• **EXERCISE BRIEF**: Each line from the one containing "have to be a" onward, through the end of the entries, is to be transcribed exactly; nothing else is to be included.

• **DATA SUPPLIED**:
▬▬▬▬▬▬▬▬▬▬

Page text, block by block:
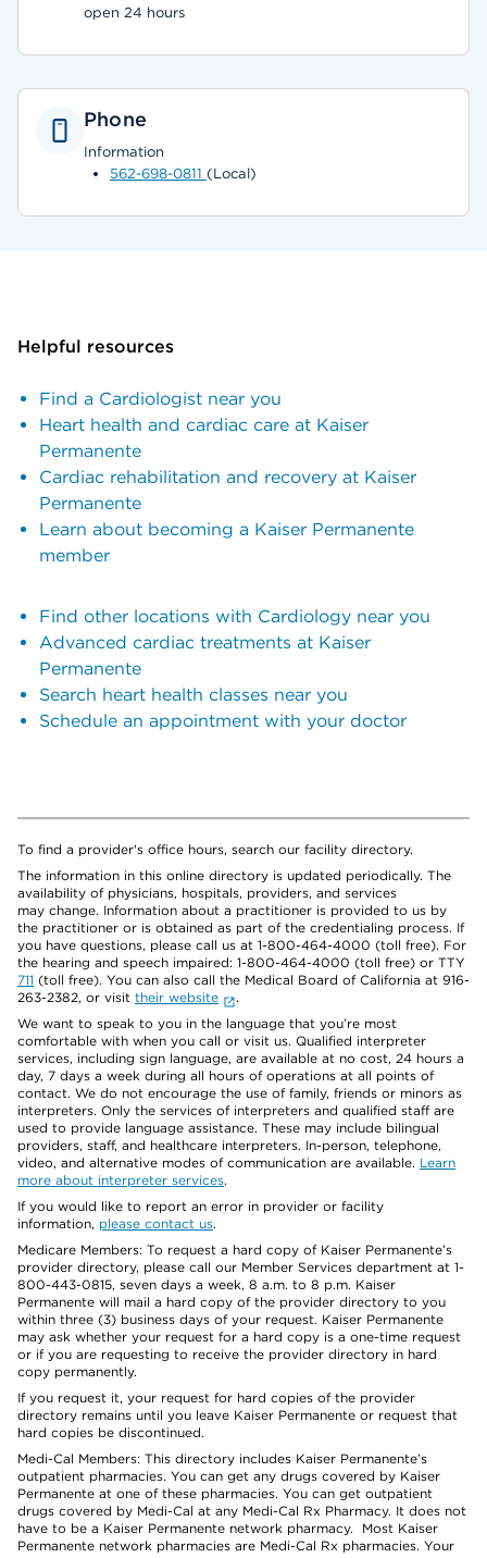
open 24 hours
Phone
Information
562-698-0811 (Local)
Helpful resources
Find a Cardiologist near you
Heart health and cardiac care at Kaiser
Permanente
Cardiac rehabilitation and recovery at Kaiser
Permanente
Learn about becoming a Kaiser Permanente
member
Find other locations with Cardiology near you
Advanced cardiac treatments at Kaiser
Permanente
Search heart health classes near you
Schedule an appointment with your doctor
To find a provider's office hours, search our facility directory.
The information in this online directory is updated periodically. The
availability of physicians, hospitals, providers, and services
may change. Information about a practitioner is provided to us by
the practitioner or is obtained as part of the credentialing process. If
you have questions, please call us at 1-800-464-4000 (toll free). For
the hearing and speech impaired: 1-800-464-4000 (toll free) or TTY
711 (toll free). You can also call the Medical Board of California at 916-
263-2382, or visit their website
.
We want to speak to you in the language that you’re most
comfortable with when you call or visit us. Qualified interpreter
services, including sign language, are available at no cost, 24 hours a
day, 7 days a week during all hours of operations at all points of
contact. We do not encourage the use of family, friends or minors as
interpreters. Only the services of interpreters and qualified staff are
used to provide language assistance. These may include bilingual
providers, staff, and healthcare interpreters. In-person, telephone,
video, and alternative modes of communication are available. Learn
more about interpreter services.
If you would like to report an error in provider or facility
information, please contact us.
Medicare Members: To request a hard copy of Kaiser Permanente’s
provider directory, please call our Member Services department at 1-
800-443-0815, seven days a week, 8 a.m. to 8 p.m. Kaiser
Permanente will mail a hard copy of the provider directory to you
within three (3) business days of your request. Kaiser Permanente
may ask whether your request for a hard copy is a one-time request
or if you are requesting to receive the provider directory in hard
copy permanently.
If you request it, your request for hard copies of the provider
directory remains until you leave Kaiser Permanente or request that
hard copies be discontinued.
Medi-Cal Members: This directory includes Kaiser Permanente’s
outpatient pharmacies. You can get any drugs covered by Kaiser
Permanente at one of these pharmacies. You can get outpatient
drugs covered by Medi-Cal at any Medi-Cal Rx Pharmacy. It does not
have to be a Kaiser Permanente network pharmacy. Most Kaiser
Permanente network pharmacies are Medi-Cal Rx pharmacies. Your

▬▬▬▬▬▬▬▬▬▬

• **TASK RESPONSE**:
have to be a Kaiser Permanente network pharmacy. Most Kaiser
Permanente network pharmacies are Medi-Cal Rx pharmacies. Your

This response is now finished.